自然科学研究機構 基礎生物学研究所
基礎生物学研究所 幹細胞生物学研究室の倉島公憲特任助教と坪内知美准教授およびスウェーデン・ウメオ大学のAndrei Chabes教授、Erik Johansson教授 の研究グループは、ヌクレオシドの補給が細胞のDNA複製進行を助けるメカニズムについて、従来考えられていたようなdNTP量の増加によるものはなく、本来DNAに取り込まれるべきではないdUTPによるDNA複製阻害効果を抑制することによるものであることを報告しました。本成果は2025年10月14日にNucleic Acids Research誌にオンライン掲載されました。
【研究の背景】
遺伝情報を担うDNAはdATP, dGTP, dCTP, dTTPという4種類のdNTP(デオキシヌクレオシド三リン酸:A,T,C,Gの4種類の各塩基に糖であるデオキシリボースがついたヌクレオシドに3つのリン酸基が結合した分子)からできています。そのためdNTPが不足することはDNAの材料不足を意味しDNAが倍加するDNA複製期において複製停止を引き起こします。これを防ぐ手段の一つとしてdNTPの前駆体であるヌクレオシドの添加により、複製停止が緩和されることが報告されています。これは長らく「ヌクレオシドが細胞内のdNTP量を増加するため」と考えられてきましたが、その詳細なメカニズムは明らかではありませんでした。
【研究の成果】
研究グループはまずヌクレオシド補給により細胞内のdNTP量が実際に変化するのかどうかを明らかにするため、ヌクレオシド添加前後で各dNTPの量を測定しました。その結果、dNTP全体が均等に増加するわけではなく、一部のdNTPに限り増加していることがわかりました。これまでの研究では4-5種類のヌクレオシド(A,T,C,GおよびU)を細胞に補給する方法が一般的でしたが、今回の実験ではチミジン(T)のみを補給した場合、すべてのヌクレオシドを加えた場合と同様に変化が起きていました。同時にDNA複製速度を解析した結果、チミジンが補給された場合のみ複製速度が有意に上昇することが明らかとなりました。
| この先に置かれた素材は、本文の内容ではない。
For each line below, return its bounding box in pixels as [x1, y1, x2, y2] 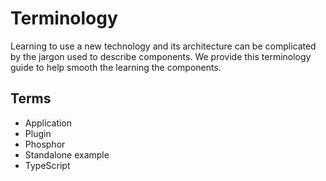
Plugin [24, 127, 52, 139]
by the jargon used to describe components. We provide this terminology [10, 50, 312, 62]
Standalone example [24, 148, 110, 161]
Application [24, 117, 73, 129]
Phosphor [24, 138, 66, 150]
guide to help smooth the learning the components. [10, 61, 222, 73]
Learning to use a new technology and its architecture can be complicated [10, 40, 317, 52]
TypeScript [24, 159, 71, 171]
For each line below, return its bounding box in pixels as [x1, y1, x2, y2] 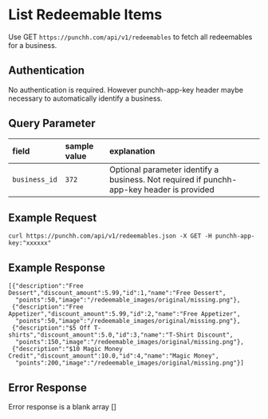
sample [65, 140, 94, 151]
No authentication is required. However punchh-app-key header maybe [8, 85, 243, 94]
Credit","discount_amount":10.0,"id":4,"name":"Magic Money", [8, 352, 219, 361]
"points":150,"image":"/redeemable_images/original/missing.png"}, [15, 338, 245, 346]
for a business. [8, 40, 57, 50]
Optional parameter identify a [108, 164, 219, 175]
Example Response [8, 261, 105, 274]
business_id [12, 174, 58, 184]
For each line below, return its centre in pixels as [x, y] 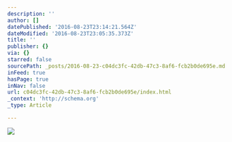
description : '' [31, 14]
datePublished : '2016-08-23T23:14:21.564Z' [72, 27]
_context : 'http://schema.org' [53, 99]
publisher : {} [28, 46]
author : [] [23, 20]
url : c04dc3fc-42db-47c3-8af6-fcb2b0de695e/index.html [90, 92]
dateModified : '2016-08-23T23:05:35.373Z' [71, 33]
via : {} [19, 53]
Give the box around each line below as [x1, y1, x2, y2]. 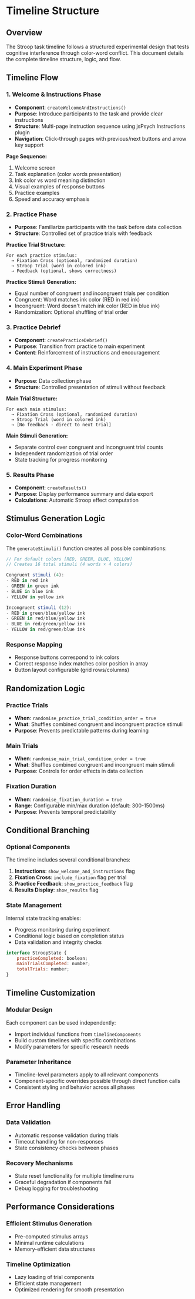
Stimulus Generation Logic [6, 513, 106, 523]
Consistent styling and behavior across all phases [14, 1083, 135, 1091]
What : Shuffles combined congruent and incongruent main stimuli [14, 761, 175, 768]
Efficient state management [14, 1280, 82, 1287]
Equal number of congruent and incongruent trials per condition [14, 290, 169, 297]
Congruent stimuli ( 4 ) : [6, 572, 65, 578]
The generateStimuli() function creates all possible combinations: [6, 545, 167, 552]
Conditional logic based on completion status [14, 932, 125, 939]
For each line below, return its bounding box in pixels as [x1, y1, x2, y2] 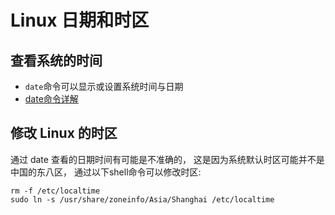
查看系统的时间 [10, 52, 103, 69]
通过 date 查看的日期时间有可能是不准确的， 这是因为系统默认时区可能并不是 [10, 153, 325, 165]
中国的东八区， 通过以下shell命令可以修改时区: [10, 166, 202, 178]
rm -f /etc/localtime [10, 186, 101, 196]
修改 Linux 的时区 [10, 125, 118, 142]
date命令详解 [24, 93, 79, 105]
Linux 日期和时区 [10, 9, 150, 32]
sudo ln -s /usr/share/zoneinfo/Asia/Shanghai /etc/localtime [10, 194, 275, 205]
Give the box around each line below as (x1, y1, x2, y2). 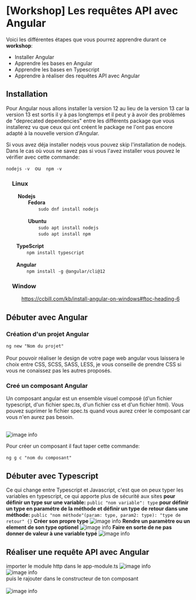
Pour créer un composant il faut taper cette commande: (6, 442, 140, 449)
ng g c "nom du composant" (6, 455, 72, 461)
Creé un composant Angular (6, 381, 88, 390)
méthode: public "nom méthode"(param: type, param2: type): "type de (6, 512, 181, 519)
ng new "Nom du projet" (6, 343, 64, 349)
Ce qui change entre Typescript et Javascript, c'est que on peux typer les (6, 486, 184, 493)
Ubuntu (27, 218, 47, 225)
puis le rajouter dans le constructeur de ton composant (6, 575, 139, 582)
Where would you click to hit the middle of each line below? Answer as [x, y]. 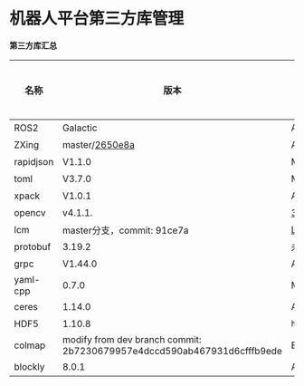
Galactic [80, 128]
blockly [29, 366]
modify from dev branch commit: [132, 339]
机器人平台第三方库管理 [97, 19]
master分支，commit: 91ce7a [125, 230]
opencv [30, 212]
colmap [30, 345]
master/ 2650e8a [99, 144]
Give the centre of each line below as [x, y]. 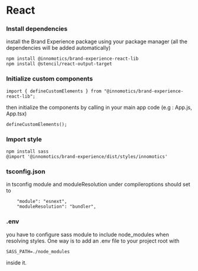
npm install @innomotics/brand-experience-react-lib [72, 59]
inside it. [17, 262]
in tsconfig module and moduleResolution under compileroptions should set [98, 185]
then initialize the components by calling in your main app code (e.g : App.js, [99, 107]
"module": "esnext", [42, 202]
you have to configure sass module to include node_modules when [88, 234]
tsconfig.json [26, 171]
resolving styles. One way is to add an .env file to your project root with [93, 241]
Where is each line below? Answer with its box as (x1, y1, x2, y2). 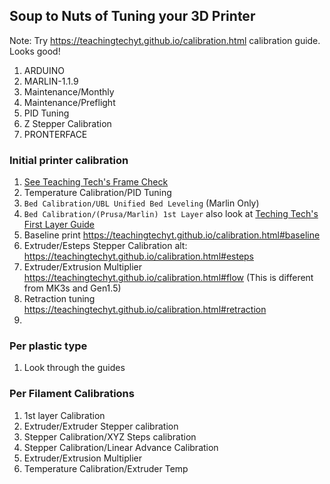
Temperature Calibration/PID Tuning (23, 187, 172, 199)
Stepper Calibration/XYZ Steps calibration (23, 430, 197, 443)
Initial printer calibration (9, 153, 129, 167)
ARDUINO (23, 64, 65, 76)
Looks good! (9, 45, 61, 57)
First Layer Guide (23, 219, 96, 231)
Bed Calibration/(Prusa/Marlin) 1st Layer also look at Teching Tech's (23, 208, 319, 220)
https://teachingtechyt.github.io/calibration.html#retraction (23, 304, 267, 316)
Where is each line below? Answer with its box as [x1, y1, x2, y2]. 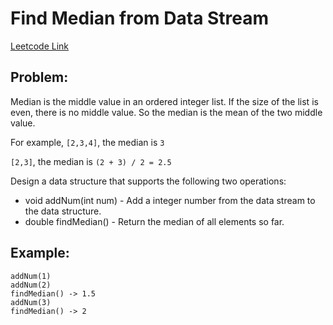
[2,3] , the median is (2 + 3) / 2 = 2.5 [10, 155, 172, 167]
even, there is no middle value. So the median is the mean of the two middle [10, 106, 323, 118]
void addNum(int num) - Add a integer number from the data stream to [24, 194, 316, 206]
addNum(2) [10, 280, 52, 290]
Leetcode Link [10, 40, 70, 52]
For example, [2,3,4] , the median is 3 [10, 136, 165, 148]
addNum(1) [10, 271, 52, 281]
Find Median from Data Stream [10, 7, 270, 30]
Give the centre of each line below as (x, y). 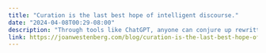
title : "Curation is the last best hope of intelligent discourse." (123, 15)
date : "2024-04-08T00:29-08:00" (61, 23)
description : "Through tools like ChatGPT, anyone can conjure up (120, 30)
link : (17, 37)
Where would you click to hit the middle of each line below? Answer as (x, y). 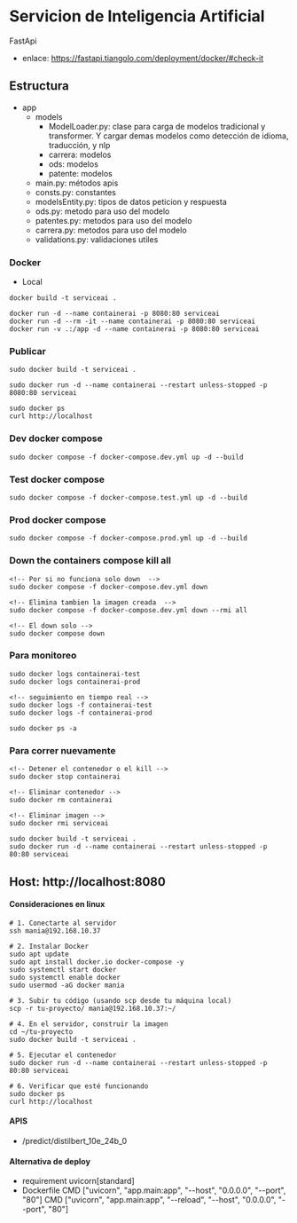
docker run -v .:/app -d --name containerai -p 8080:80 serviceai (134, 329)
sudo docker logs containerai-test (75, 674)
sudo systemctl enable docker (65, 977)
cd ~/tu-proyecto (41, 1031)
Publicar (27, 351)
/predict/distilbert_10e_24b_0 (74, 1140)
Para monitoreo (43, 656)
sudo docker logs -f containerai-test (81, 705)
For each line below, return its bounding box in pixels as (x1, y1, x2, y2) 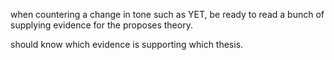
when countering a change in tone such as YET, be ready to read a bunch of (10, 9, 325, 20)
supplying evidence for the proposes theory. (10, 19, 193, 31)
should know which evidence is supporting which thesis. (10, 39, 244, 50)
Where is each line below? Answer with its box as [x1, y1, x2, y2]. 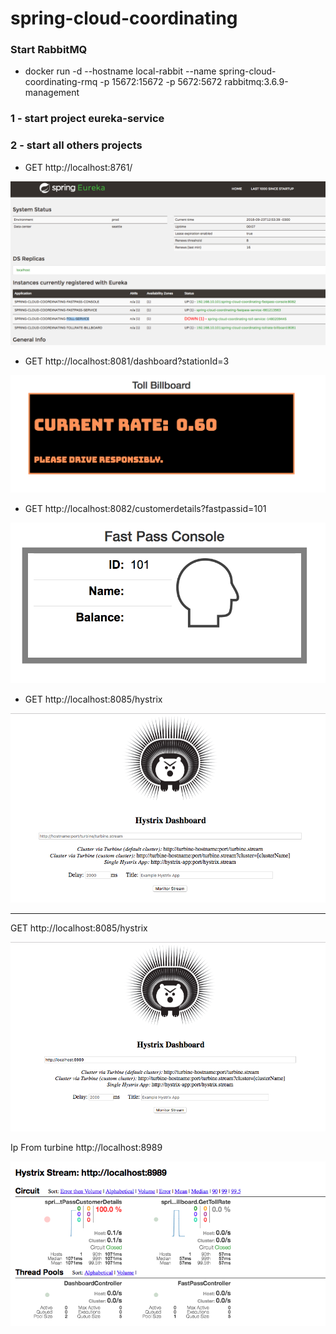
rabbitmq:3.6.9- [224, 76, 289, 88]
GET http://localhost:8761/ [24, 161, 133, 173]
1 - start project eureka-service [10, 112, 165, 126]
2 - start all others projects [10, 138, 143, 152]
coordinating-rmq [24, 76, 98, 88]
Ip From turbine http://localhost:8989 [10, 1141, 163, 1153]
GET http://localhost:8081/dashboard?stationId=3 [24, 355, 230, 367]
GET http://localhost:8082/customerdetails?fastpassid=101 [24, 503, 267, 515]
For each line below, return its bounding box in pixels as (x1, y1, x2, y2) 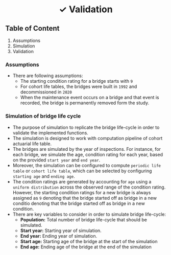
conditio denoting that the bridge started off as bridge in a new (12, 200, 145, 206)
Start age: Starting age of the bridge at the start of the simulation (20, 238, 158, 244)
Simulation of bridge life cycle (5, 112, 81, 120)
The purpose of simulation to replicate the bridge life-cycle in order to (12, 124, 160, 130)
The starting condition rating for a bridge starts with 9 (20, 78, 133, 84)
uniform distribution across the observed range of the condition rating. (12, 184, 166, 190)
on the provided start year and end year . (12, 157, 101, 163)
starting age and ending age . (12, 173, 75, 179)
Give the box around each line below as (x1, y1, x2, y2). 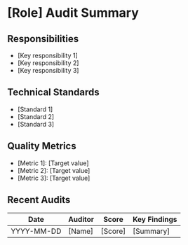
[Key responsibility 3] (17, 66, 79, 74)
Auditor (67, 215, 95, 225)
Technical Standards (7, 86, 100, 99)
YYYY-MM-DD (11, 226, 62, 236)
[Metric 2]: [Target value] (17, 166, 90, 174)
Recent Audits (7, 194, 71, 206)
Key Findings (132, 215, 177, 225)
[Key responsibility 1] (17, 51, 79, 59)
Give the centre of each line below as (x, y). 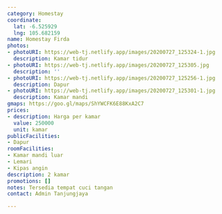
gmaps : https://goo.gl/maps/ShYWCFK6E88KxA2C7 (76, 104)
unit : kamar (31, 130)
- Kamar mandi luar (35, 155)
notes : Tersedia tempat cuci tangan (60, 188)
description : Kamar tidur (51, 59)
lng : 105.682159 (37, 33)
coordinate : (24, 20)
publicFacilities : (34, 136)
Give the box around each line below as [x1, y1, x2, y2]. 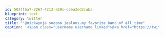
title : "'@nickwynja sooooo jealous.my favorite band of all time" [5, 20, 145, 25]
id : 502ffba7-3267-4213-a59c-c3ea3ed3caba [5, 7, 93, 12]
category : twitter [5, 16, 42, 21]
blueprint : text [5, 12, 38, 16]
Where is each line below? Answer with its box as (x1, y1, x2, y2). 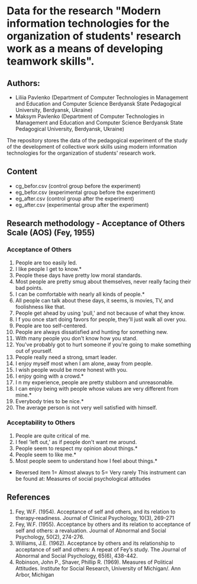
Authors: (7, 78, 40, 88)
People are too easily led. (15, 259, 77, 266)
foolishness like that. (15, 303, 66, 310)
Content (7, 167, 38, 177)
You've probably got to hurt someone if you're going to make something (15, 341, 191, 348)
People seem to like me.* (15, 451, 76, 458)
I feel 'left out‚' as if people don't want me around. (15, 438, 137, 445)
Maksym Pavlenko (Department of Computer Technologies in (15, 113, 164, 120)
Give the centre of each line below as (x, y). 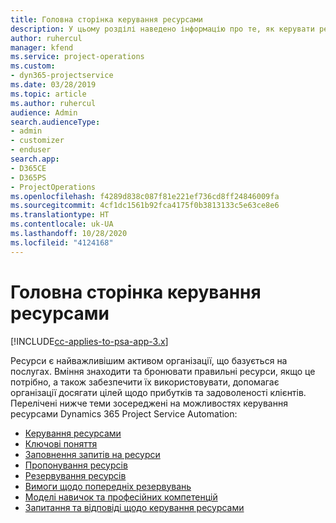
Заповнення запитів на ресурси (92, 454)
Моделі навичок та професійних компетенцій (121, 497)
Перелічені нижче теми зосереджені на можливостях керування (149, 403)
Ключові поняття (61, 443)
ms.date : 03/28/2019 (53, 85)
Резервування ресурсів (75, 475)
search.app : (35, 159)
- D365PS (28, 177)
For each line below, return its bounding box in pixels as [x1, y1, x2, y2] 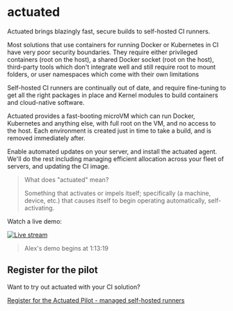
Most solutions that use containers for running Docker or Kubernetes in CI [7, 40, 219, 49]
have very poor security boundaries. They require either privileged [7, 48, 198, 56]
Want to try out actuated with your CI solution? [7, 283, 140, 291]
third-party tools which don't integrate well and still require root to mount [7, 62, 216, 71]
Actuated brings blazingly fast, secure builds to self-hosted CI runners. [7, 27, 211, 35]
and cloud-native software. [7, 98, 85, 106]
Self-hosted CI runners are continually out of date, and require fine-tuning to [7, 83, 226, 92]
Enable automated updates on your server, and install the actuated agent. [7, 147, 218, 155]
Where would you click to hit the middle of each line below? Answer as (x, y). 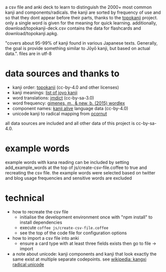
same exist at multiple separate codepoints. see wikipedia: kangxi (79, 259)
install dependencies (41, 222)
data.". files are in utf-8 (28, 54)
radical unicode (28, 264)
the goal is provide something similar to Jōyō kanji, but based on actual (78, 48)
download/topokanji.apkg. (32, 33)
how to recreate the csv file (40, 212)
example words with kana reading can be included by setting (67, 162)
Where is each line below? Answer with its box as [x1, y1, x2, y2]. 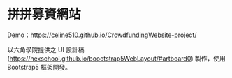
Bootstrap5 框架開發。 [7, 63, 72, 71]
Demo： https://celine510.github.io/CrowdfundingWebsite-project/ [7, 31, 197, 39]
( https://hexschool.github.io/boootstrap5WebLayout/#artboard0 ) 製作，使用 [7, 54, 226, 63]
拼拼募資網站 [7, 6, 82, 22]
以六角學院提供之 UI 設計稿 [7, 45, 85, 54]

研究グループはなぜチミジンのみがDNA複製を助けるのかさらに解析を続けた結果、本来DNAに含まれないdUTPがDNA複製を阻害する可能性を見出しました。実際に細胞内dUTPを増加させる薬剤を細胞に処理するとDNA複製が阻害され、それはチミジンの補給により改善されました。さらに試験管内でのDNA複製再構成実験を行った結果dUTPがDNAポリメラーゼの進行を直接的に阻害することが確認されました。

図1. ヌクレオシド補給時の細胞内dNTP量の変化
各細胞に次の条件でヌクレオシド補給を行った。①無処理 ②AUCGT ③AUCG ④T
いずれの細胞株においてもヌクレオシド全てを加えた②の条件ではdTTP量が顕著に上昇しておりdGTP量も細胞によっては上昇していた。T以外のヌクレオシドを加えた③の条件では何も補給していない①とほぼ変化はみられず、Tのみを補給した④は②と同様のdNTP量を示した。

図2. DNA複製フォークの進行速度
(左)HCT116細胞に図1と同様の条件でヌクレオシド補給を行った。①無処理 ②AUCGT ③AUCG ④T
図1においてdTTP量が増加していた②と④の条件において複製フォークの進行速度の上昇がみられた。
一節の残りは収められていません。